An obituary on Wednesday about Lewis M. Allen, a theater and film producer, misidentified a Tony Award won by his production of "Annie." It was for best musical, not best play. The obituary also included a credit erroneously. The producer of the play "The Prime of Miss Jean Brodie" was Robert Whitehead.

The obituary also referred incorrectly to the movie "The Connection," which Mr. Allen produced, and misstated its year. It was not a Francis Ford Coppola film and was not nominated for an Oscar. It was released in 1962, not 1974. ("The Conversation," by Mr. Coppola, was a 1974 movie that was nominated for Oscars.)

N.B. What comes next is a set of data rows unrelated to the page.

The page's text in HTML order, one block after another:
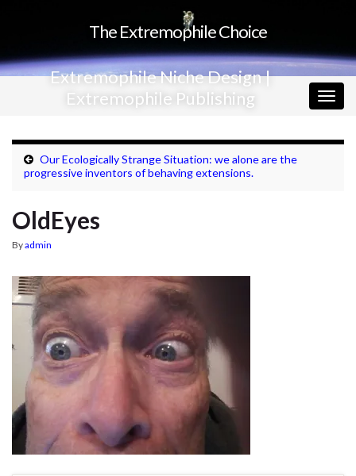
The Extremophile Choice
Extremophile Niche Design |
Extremophile Publishing
Our Ecologically Strange Situation: we alone are the
progressive inventors of behaving extensions.
OldEyes
Byadmin
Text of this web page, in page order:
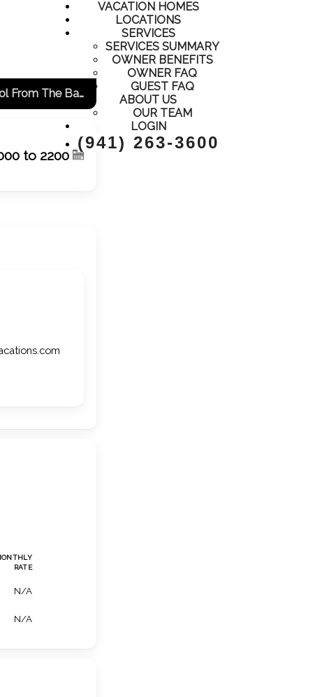
VACATION HOMES
LOCATIONS
SERVICES
SERVICES SUMMARY
OWNER BENEFITS
OWNER FAQ
GUEST FAQ
ABOUT US
OUR TEAM
LOGIN
(941) 263-3600
Adorable Condo, Close To Everything, All New And Updated! View Of The Pool From The Balcony!
to 2200
RATE
N/A
N/A
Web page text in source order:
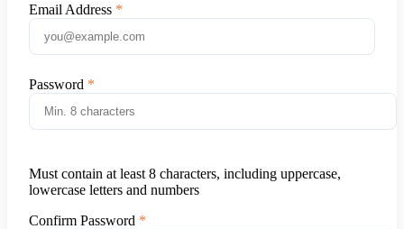
Email Address
Password
Must contain at least 8 characters, including uppercase,
lowercase letters and numbers
Confirm Password
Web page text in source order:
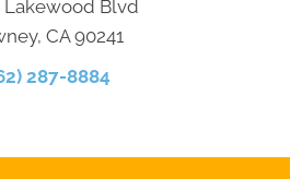
Lakewood Blvd
CA 90241
287-8884
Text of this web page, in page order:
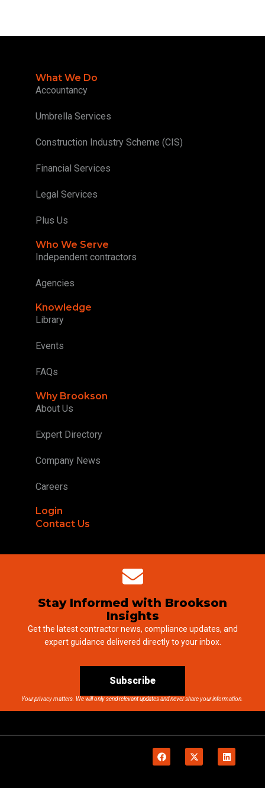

The obituary also misspelled the title of the Alfred Hitchcock movie written by Mr. Allen's wife, Jay Presson Allen. It was "Marnie," not "Marny."

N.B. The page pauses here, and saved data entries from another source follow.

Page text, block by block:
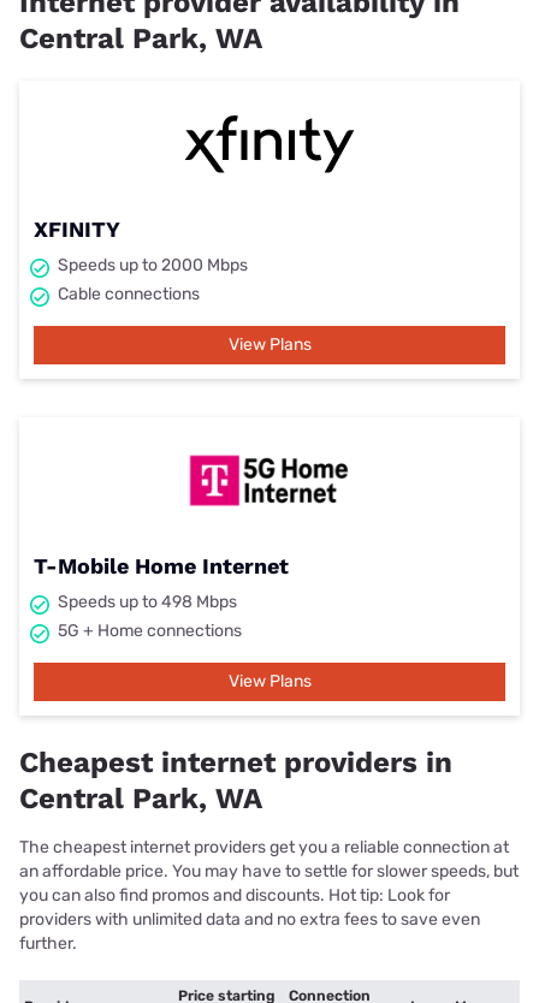
Central Park, WA
XFINITY
Speeds up to 2000 Mbps
Cable connections
View Plans
T-Mobile Home Internet
Speeds up to 498 Mbps
5G + Home connections
View Plans
Cheapest internet providers in
Central Park, WA
The cheapest internet providers get you a reliable connection at
an affordable price. You may have to settle for slower speeds, but
you can also find promos and discounts. Hot tip: Look for
providers with unlimited data and no extra fees to save even
further.
Price starting
Connection
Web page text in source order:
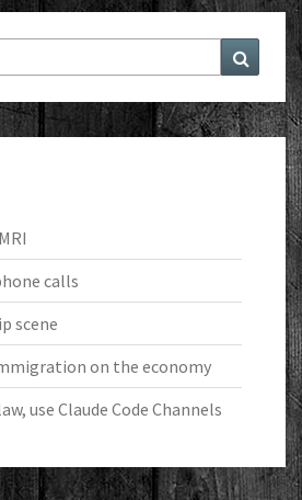
Search
calls
scene
on the economy
use Claude Code Channels
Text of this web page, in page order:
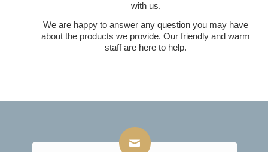
with us.
We are happy to answer any question you may have
about the products we provide. Our friendly and warm
staff are here to help.
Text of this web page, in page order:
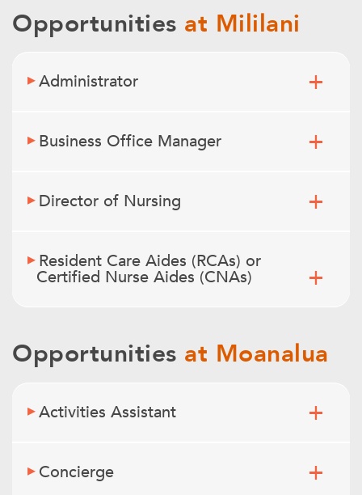
Opportunities at Mililani
Administrator
Business Office Manager
Director of Nursing
Resident Care Aides (RCAs) or
Certified Nurse Aides (CNAs)
Opportunities at Moanalua
Activities Assistant
Concierge
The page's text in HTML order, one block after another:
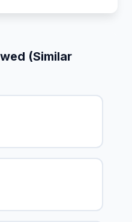
(Similar
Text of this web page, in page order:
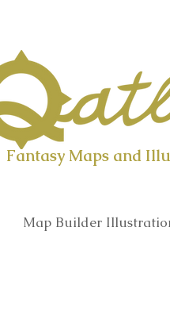
Fantasy Maps and
Map Builder
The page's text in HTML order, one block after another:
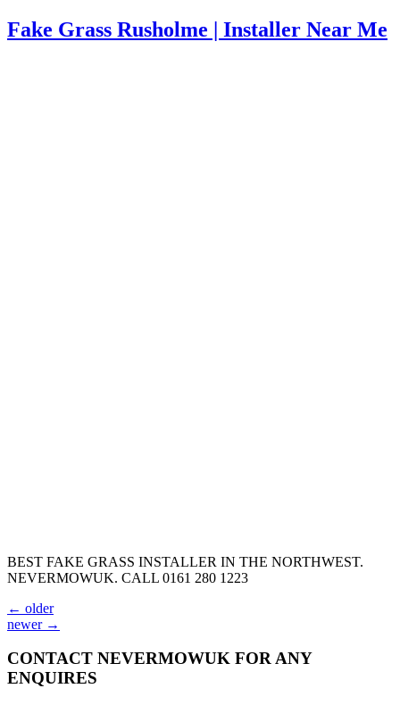
Fake Grass Rusholme | Installer Near Me
BEST FAKE GRASS INSTALLER IN THE NORTHWEST.
NEVERMOWUK. CALL 0161 280 1223
← older
newer →
CONTACT NEVERMOWUK FOR ANY
ENQUIRES
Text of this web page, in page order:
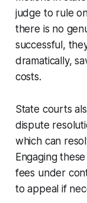
judge to rule
there is no
successful,
dramatically,
costs.
State courts
dispute
which can
Engaging
fees under
to appeal if
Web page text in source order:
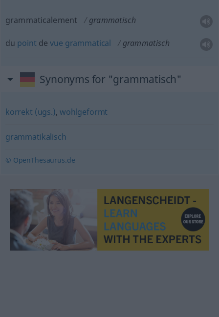
grammaticalement grammatisch
du point devue grammatical grammatisch
Synonyms for "grammatisch"
korrekt (ugs.), wohlgeformt
grammatikalisch
© OpenThesaurus.de
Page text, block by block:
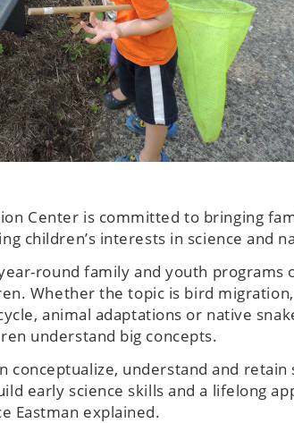
Center is committed to bringing
children’s interests in science and
round family and youth programs
Whether the topic is bird migration,
animal adaptations or native
understand big concepts.
conceptualize, understand and retain
early science skills and a lifelong
Eastman explained.
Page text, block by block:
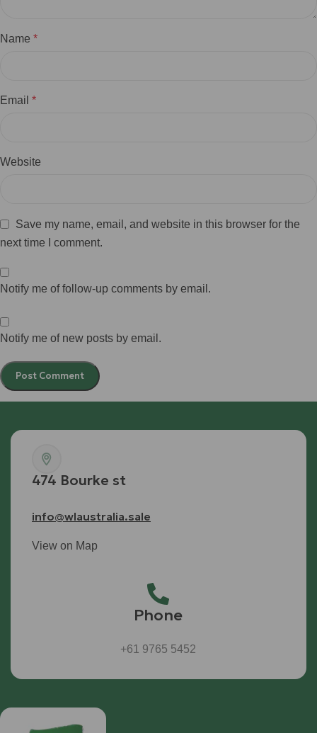
Name *
Email *
Website
Save my name, email, and website in this browser for the
next time I comment.
Notify me of follow-up comments by email.
Notify me of new posts by email.
474 Bourke st
info@wlaustralia.sale
View on Map
Phone
+61 9765 5452
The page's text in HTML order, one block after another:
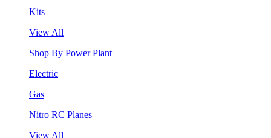
Kits
View All
Shop By Power Plant
Electric
Gas
Nitro RC Planes
View All
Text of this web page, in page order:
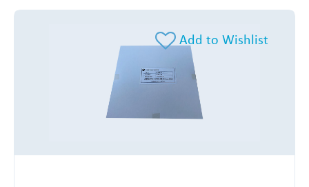
Add to Wishlist
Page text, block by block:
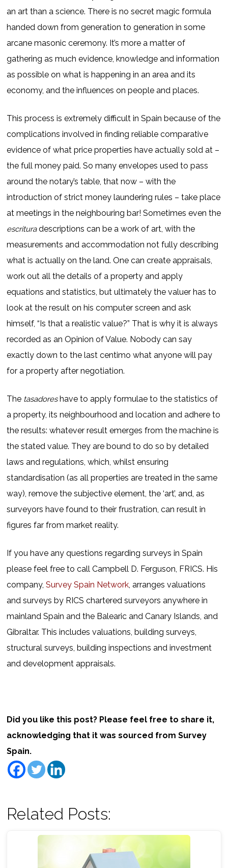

Also this morning, Times op-ed columnist David Brooks seems to believe he's writing for The Onion. "I think we are all disgusted by the way George W. Bush's administration has allowed honesty and candor to seep into the genteel world of international affairs," he writes in "A Fetish of Candor." He actually believes the Maximum Leader and his cronies are "drunk on truth serum." (If Brooks keeps this up, the Times is going to have to start testing him for steroids.)

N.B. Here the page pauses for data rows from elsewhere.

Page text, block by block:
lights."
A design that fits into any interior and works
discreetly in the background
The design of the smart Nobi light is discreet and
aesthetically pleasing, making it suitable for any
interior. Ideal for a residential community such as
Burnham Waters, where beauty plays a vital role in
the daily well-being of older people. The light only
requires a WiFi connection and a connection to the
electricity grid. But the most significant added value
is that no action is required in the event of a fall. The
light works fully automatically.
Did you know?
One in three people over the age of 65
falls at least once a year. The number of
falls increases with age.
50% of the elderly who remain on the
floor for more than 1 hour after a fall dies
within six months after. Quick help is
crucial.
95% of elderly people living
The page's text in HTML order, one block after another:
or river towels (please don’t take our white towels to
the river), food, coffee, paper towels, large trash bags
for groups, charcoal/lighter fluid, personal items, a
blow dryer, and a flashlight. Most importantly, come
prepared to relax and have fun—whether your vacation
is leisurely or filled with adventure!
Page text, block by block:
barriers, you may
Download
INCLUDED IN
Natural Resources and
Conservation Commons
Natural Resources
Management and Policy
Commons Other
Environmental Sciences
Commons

Finally, this morning's Gray Lady offered a tidbit from Reuters that's too funny for The Onion. At the European Union summit meeting on Friday, Italy's multibillionaire prime minister, Silvio Berlusconi, told a joke "about being thrown from a helicopter" that "went like this, according to an aide who heard it":

Mr. Berlusconi and his wife were flying over a crowd of protesters when he said to her: "I could throw out one 10,000-euro note and make one person happy. I could throw two 5,000-euro notes and make two people happy. Or I could throw 10,000 1-euro coins and make 10,000 people happy." To which the pilot replied, "We could throw you out and make everyone happy."

It sounds like an urban legend that David Brooks might have made up, but it's not.